The second baseline uses a weighted co-clustering algorithm [3], where users and items are clustered as \(C_u\) and \(C_i\), and co-clusters are defined as \(C_{ui}\). If a user is unknown, the predicted rating is \({\hat{r}}_{ui} = \mu _i\). If an item is unknown, the predicted rating is \({\hat{r}}_{ui} = \mu _u\). If both the user and item are unknown, the predicted rating is \({\hat{r}}_{ui} = \mu \). The rating predictions for \({\hat{r}}_{ui}\) are calculated as follows:

$$\begin{aligned} {\hat{r}}_{ui} = \overline{C_{ui}} + (\mu _{u} -\overline{C_{u}}) + (\mu _{i} - \overline{C_i}) \end{aligned}$$
(7)

Where \(\overline{C_{ui}}\) is the average rating of co-cluster \(C_{ui}\), \(C_{u}\) the average rating of u’s cluster, and \(\overline{C_i}\) is the average rating of i’s cluster.

6 Results

For our evaluation we have tested the co-clustering algorithm, SVD and SVD++ with the TAP factors algorithms. We found that SVD++ was the best performing algorithm, as shown in Fig. 2. This algorithm outperformed the others due to the inclusion of implicit feedback with the TAP factors.

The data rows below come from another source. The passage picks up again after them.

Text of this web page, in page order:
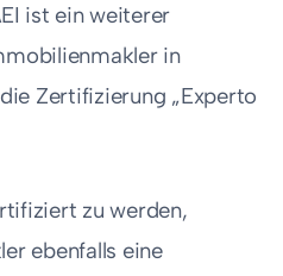
ist ein weiterer
in
Zertifizierung „Experto
zu werden,
ebenfalls eine
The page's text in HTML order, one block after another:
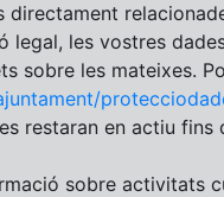
directament
legal, les vostres
sobre les mateixes.
restaran en actiu fins
sobre activitats
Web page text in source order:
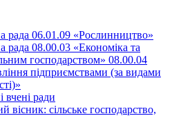
рада 06.01.09 «Рослинництво»
рада 08.00.03 «Економіка та
господарством» 08.00.04
підприємствами (за видами
вчені ради
вісник: сільське господарство,
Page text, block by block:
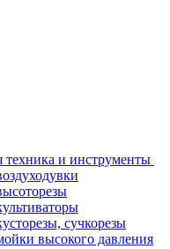
техника и инструменты
сучкорезы
высокого давления
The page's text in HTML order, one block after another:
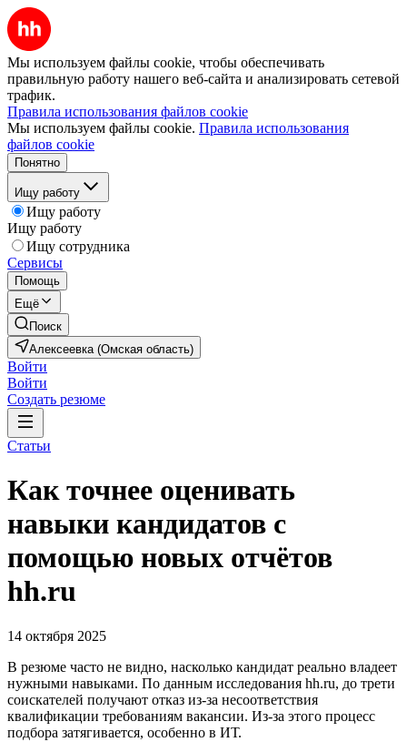
Мы используем файлы cookie, чтобы обеспечивать
правильную работу нашего веб-сайта и анализировать сетевой
трафик.
Правила использования файлов cookie
Мы используем файлы cookie. Правила использования
файлов cookie
Понятно
Ищу работу
Ищу работу
Ищу работу
Ищу сотрудника
Сервисы
Помощь
Ещё
Поиск
Алексеевка (Омская область)
Войти
Войти
Создать резюме
Статьи
Как точнее оценивать
навыки кандидатов с
помощью новых отчётов
hh.ru
14 октября 2025
В резюме часто не видно, насколько кандидат реально владеет
нужными навыками. По данным исследования hh.ru, до трети
соискателей получают отказ из-за несоответствия
квалификации требованиям вакансии. Из-за этого процесс
подбора затягивается, особенно в ИТ.
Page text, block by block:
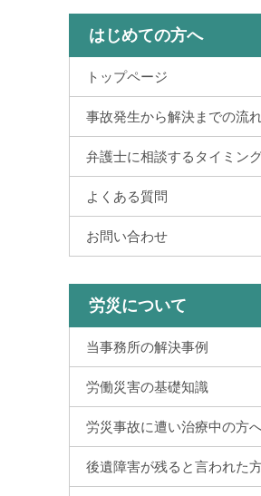
はじめての方へ
トップページ
事故発生から解決までの流
弁護士に相談するタイミン
よくある質問
お問い合わせ
労災について
当事務所の解決事例
労働災害の基礎知識
労災事故に遭い治療中の方
後遺障害が残ると言われた
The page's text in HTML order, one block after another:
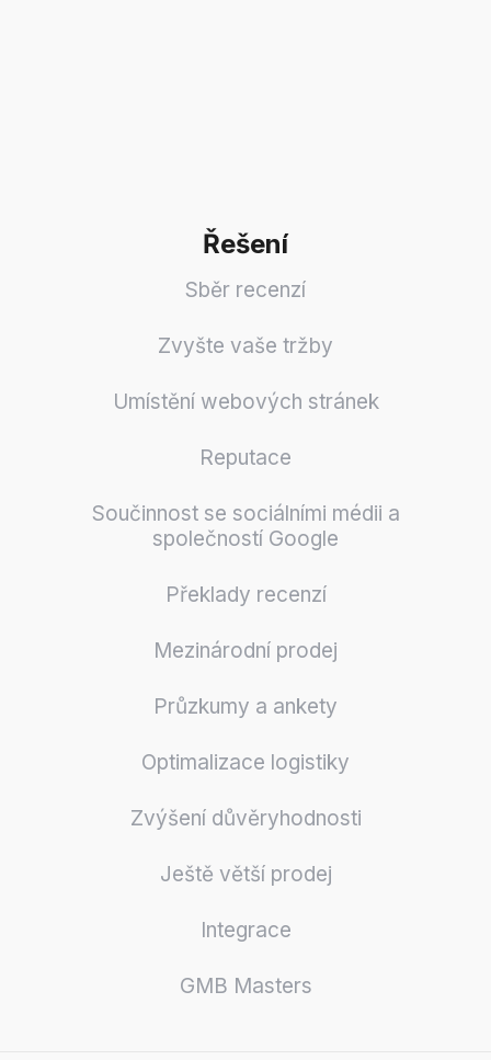
Řešení
Sběr recenzí
Zvyšte vaše tržby
Umístění webových stránek
Reputace
Součinnost se sociálními médii a
společností Google
Překlady recenzí
Mezinárodní prodej
Průzkumy a ankety
Optimalizace logistiky
Zvýšení důvěryhodnosti
Ještě větší prodej
Integrace
GMB Masters
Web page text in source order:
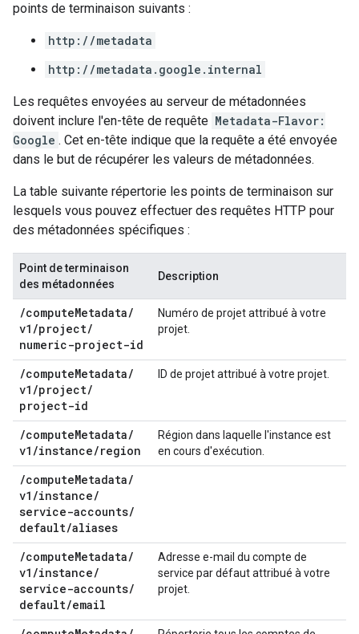
points de terminaison suivants :
http://metadata
http://metadata.google.internal
Les requêtes envoyées au serveur de métadonnées
doivent inclure l'en-tête de requête Metadata-Flavor:
Google . Cet en-tête indique que la requête a été envoyée
dans le but de récupérer les valeurs de métadonnées.
La table suivante répertorie les points de terminaison sur
lesquels vous pouvez effectuer des requêtes HTTP pour
des métadonnées spécifiques :
Point de terminaison
des métadonnées
Description
/computeMetadata/
v1 /project/
numeric-project-id
Numéro de projet attribué à votre
projet.
/computeMetadata/
v1 /project/
project-id
ID de projet attribué à votre projet.
/computeMetadata/
v1 /instance/region
Région dans laquelle l'instance est
en cours d'exécution.
/computeMetadata/
v1 /instance/
service-accounts/
default/aliases
/computeMetadata/
v1 /instance/
service-accounts/
default/email
Adresse e-mail du compte de
service par défaut attribué à votre
projet.
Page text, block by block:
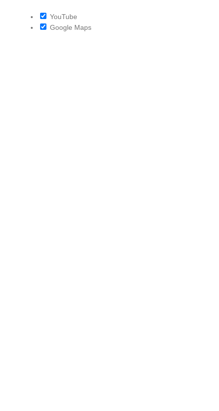
YouTube
Google Maps
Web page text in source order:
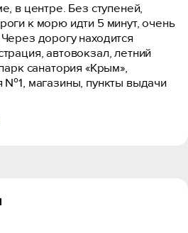
в центре. Без ступеней,
к морю идти 5 минут, очень
дорогу находится
автовокзал, летний
санатория «Крым»,
№1, магазины, пункты выдачи
для отдыха имеется,
Медведь гору.
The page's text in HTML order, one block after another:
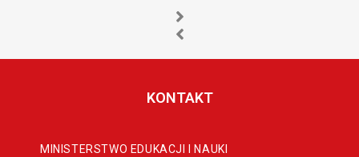
KONTAKT
MINISTERSTWO EDUKACJI I NAUKI
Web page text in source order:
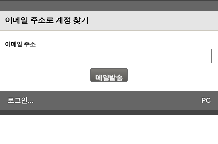
이메일 주소로 계정 찾기
이메일 주소
로그인... PC
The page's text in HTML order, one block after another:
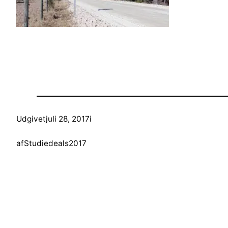
Udgivetjuli 28, 2017i
afStudiedeals2017
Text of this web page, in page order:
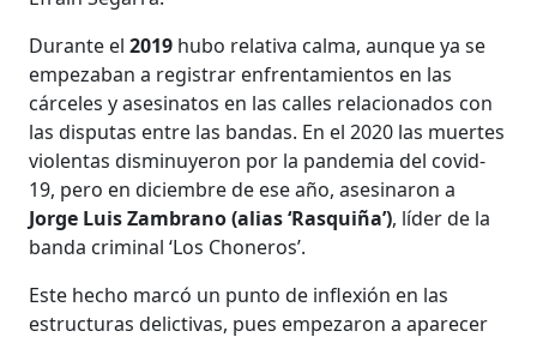
Durante el2019 hubo relativa calma, aunque ya se
empezaban a registrar enfrentamientos en las
cárceles y asesinatos en las calles relacionados con
las disputas entre las bandas. En el 2020 las muertes
violentas disminuyeron por la pandemia del covid-
19, pero en diciembre de ese año, asesinaron a
Jorge Luis Zambrano (alias ‘Rasquiña’), líder de la
banda criminal ‘Los Choneros’.
Este hecho marcó un punto de inflexión en las
estructuras delictivas, pues empezaron a aparecer
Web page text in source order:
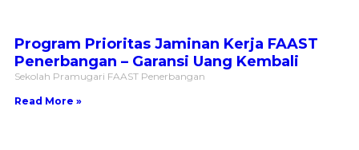
Program Prioritas Jaminan Kerja FAAST
Penerbangan – Garansi Uang Kembali
Sekolah Pramugari FAAST Penerbangan
Read More »
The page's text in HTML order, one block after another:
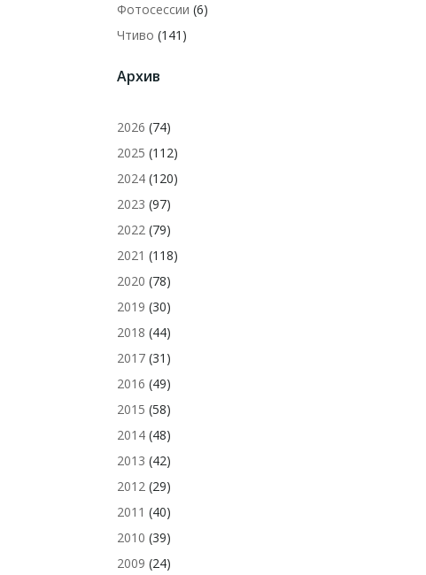
Фотосессии (6)
Чтиво (141)
Архив
2026 (74)
2025 (112)
2024 (120)
2023 (97)
2022 (79)
2021 (118)
2020 (78)
2019 (30)
2018 (44)
2017 (31)
2016 (49)
2015 (58)
2014 (48)
2013 (42)
2012 (29)
2011 (40)
2010 (39)
2009 (24)
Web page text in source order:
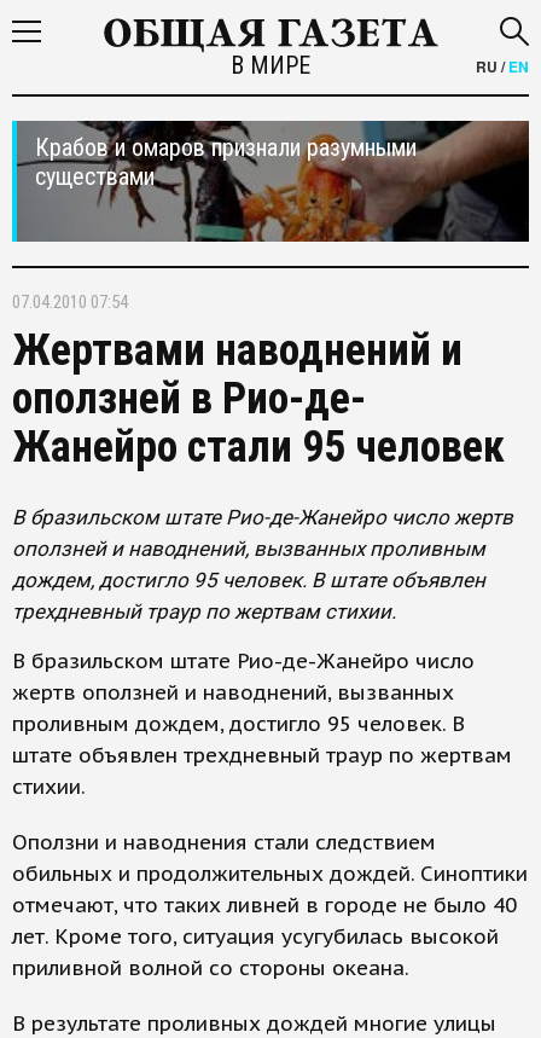
В МИРЕ RU /EN
Крабов и омаров признали разумными
существами
07.04.2010 07:54
Жертвами наводнений и
оползней в Рио-де-
Жанейро стали 95 человек
В бразильском штате Рио-де-Жанейро число жертв
оползней и наводнений, вызванных проливным
дождем, достигло 95 человек. В штате объявлен
трехдневный траур по жертвам стихии.
В бразильском штате Рио-де-Жанейро число
жертв оползней и наводнений, вызванных
проливным дождем, достигло 95 человек. В
штате объявлен трехдневный траур по жертвам
стихии.
Оползни и наводнения стали следствием
обильных и продолжительных дождей. Синоптики
отмечают, что таких ливней в городе не было 40
лет. Кроме того, ситуация усугубилась высокой
приливной волной со стороны океана.
В результате проливных дождей многие улицы

We have used SVD++ with other implicit feedback features selected from the dataset. All the factors have been combined with the implicit evaluation of an item as in [6], but our best performer was the feature Trigger uses count more than average. Our results have been evaluated with 10 folds cross validation and 20 epochs we present the results in Fig. 2.

Fig. 2.
figure 2

Results of algorithm evaluation

7 Conclusion

In this work, we presented a model for mashup recommendation for the TAP paradigm. We analyzed the IFTTT 200,000 recipes dataset, where we extracted rating information for mashups, and selected a subset of relevant features. For our evaluation, we conducted experiments with different recommendation algorithms, and evaluated in depth with the best performing algorithm the SVD++. We tested our features with SVD++ with different implicit factors derived from TAP. We found that the factor to yield the most significant improvement was action uses count. Even though our results have not outperformed the results of other algorithms for a better recommendation. We will keep working in the improvement of recommendation of mashups as consumable programs. Owing to the growing state of IoT environments and the popularity of Trigger-Action programming, it is an important issue to assist the recommendation of related mashups to users in an effective way.